Though Smith’s knowledge ended there, it transpired that the aforementioned Maurice Bryan held the missing information. He was, at one point, the club’s treasurer who had written an authoritative history of the club that, according to Smith, had been lost to the annals of time. I ended up coming across a copy in the Early Printed Books section – DU: The First 50 Years of the Dublin University Motorcycle and Light Car Club.

In the first four decades of the club, its fortunes seemed to fluctuate. The 1920s saw “too many events chasing too few competitors”, but the club’s fortunes rebounded in the 1930s, with improving economic conditions and the commitment of dedicated enthusiasts like Evan Griffith.
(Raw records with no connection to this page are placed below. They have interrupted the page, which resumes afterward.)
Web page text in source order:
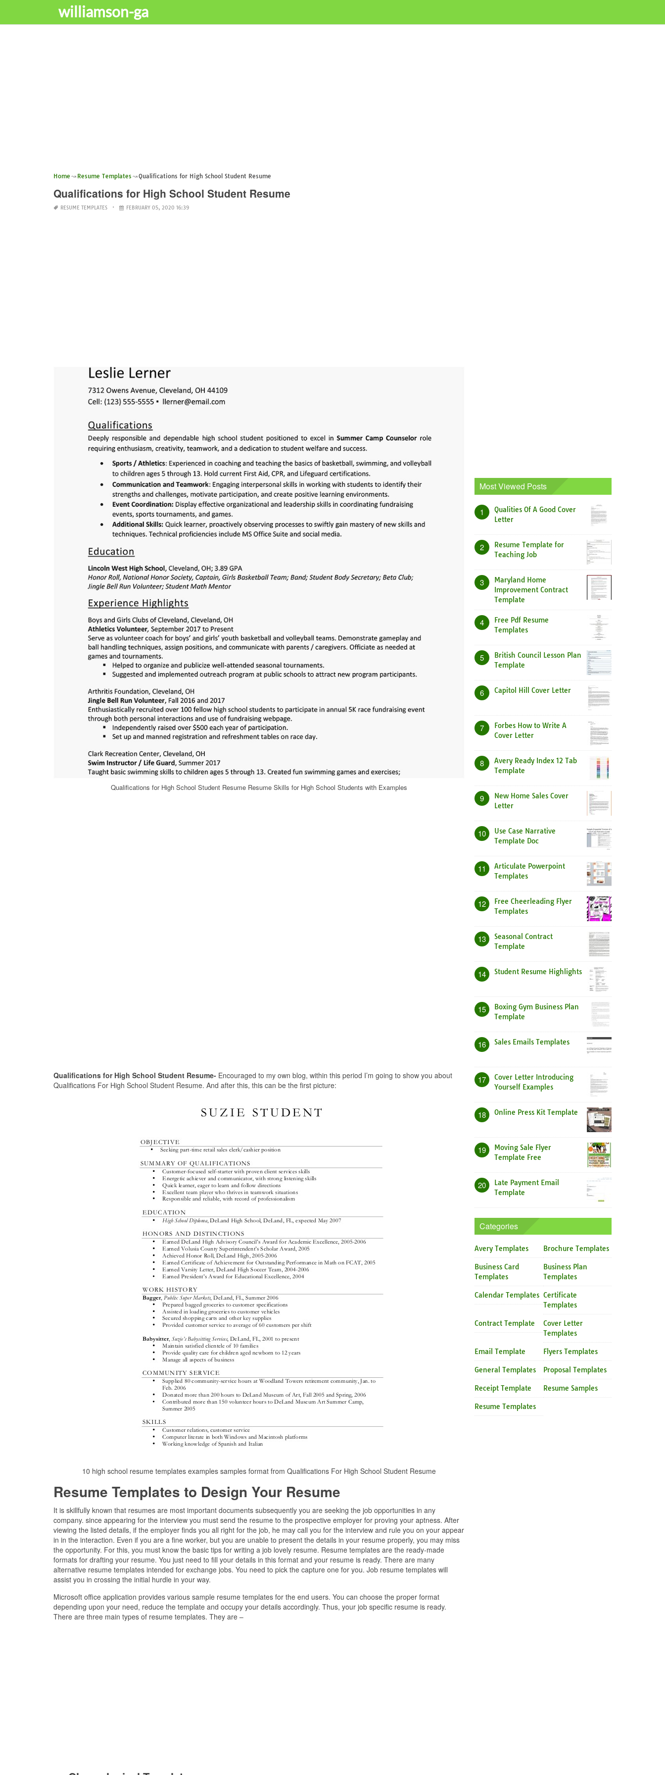
williamson-ga
Home Resume Templates Qualifications for High School Student Resume
Qualifications for High School Student Resume
RESUME TEMPLATES FEBRUARY 05, 2020 16:39
Qualifications for High School Student Resume Resume Skills for High School Students with Examples
Qualifications for High School Student Resume-Encouraged to my own blog, within this period I’m going to show you about
Qualifications For High School Student Resume. And after this, this can be the first picture:
10 high school resume templates examples samples format from Qualifications For High School Student Resume
Resume Templates to Design Your Resume
It is skillfully known that resumes are most important documents subsequently you are seeking the job opportunities in any
company. since appearing for the interview you must send the resume to the prospective employer for proving your aptness. After
viewing the listed details, if the employer finds you all right for the job, he may call you for the interview and rule you on your appear
in in the interaction. Even if you are a fine worker, but you are unable to present the details in your resume properly, you may miss
the opportunity. For this, you must know the basic tips for writing a job lovely resume. Resume templates are the ready-made
formats for drafting your resume. You just need to fill your details in this format and your resume is ready. There are many
alternative resume templates intended for exchange jobs. You need to pick the capture one for you. Job resume templates will
assist you in crossing the initial hurdle in your way.
Microsoft office application provides various sample resume templates for the end users. You can choose the proper format
depending upon your need, reduce the template and occupy your details accordingly. Thus, your job specific resume is ready.
There are three main types of resume templates. They are –
Most Viewed Posts
1
Qualities Of A Good Cover
Letter
2
Resume Template for
Teaching Job
3
Maryland Home
Improvement Contract
Template
4
Free Pdf Resume
Templates
5
British Council Lesson Plan
Template
6 Capitol Hill Cover Letter
7
Forbes How to Write A
Cover Letter
8
Avery Ready Index 12 Tab
Template
9
New Home Sales Cover
Letter
10
Use Case Narrative
Template Doc
11
Articulate Powerpoint
Templates
12
Free Cheerleading Flyer
Templates
13
Seasonal Contract
Template
14 Student Resume Highlights
15
Boxing Gym Business Plan
Template
16 Sales Emails Templates
17
Cover Letter Introducing
Yourself Examples
18 Online Press Kit Template
19
Moving Sale Flyer
Template Free
20
Late Payment Email
Template
Categories
Avery Templates Brochure Templates
Business Card
Templates
Business Plan
Templates
Calendar Templates Certificate
Templates
Contract Template
Cover Letter
Templates
Email Template Flyers Templates
General Templates Proposal Templates
Receipt Template Resume Samples
Resume Templates

Though petrol rationing during the Second World War limited events and membership, both rose again in the 1950s.

The 1960s saw the continuation of the club’s biggest hill climb race along Mount Venus, but the outbreak of foot-and-mouth disease put a halt to all sport. Bryan recalls that the ban remained in place until February, leaving motorsport enthusiasts at a loose end. “Houses were painted, and a whole host of unfamiliar activities pursued”, he says.

The last documented era of the club was ushered in by the opening of a brand new track at Montello Park, which remains the Republic’s only international racing circuit. Bryan’s record ended in 1973, at a time when membership was inconsistent but good and the club was prospering. “The turnover on one event could now exceed £700, a far cry from the days of annual turnover of a tenth of this figure”. One can only wonder what happened in the 40 years following Bryan’s last report and the club’s eventual closure and disappearance.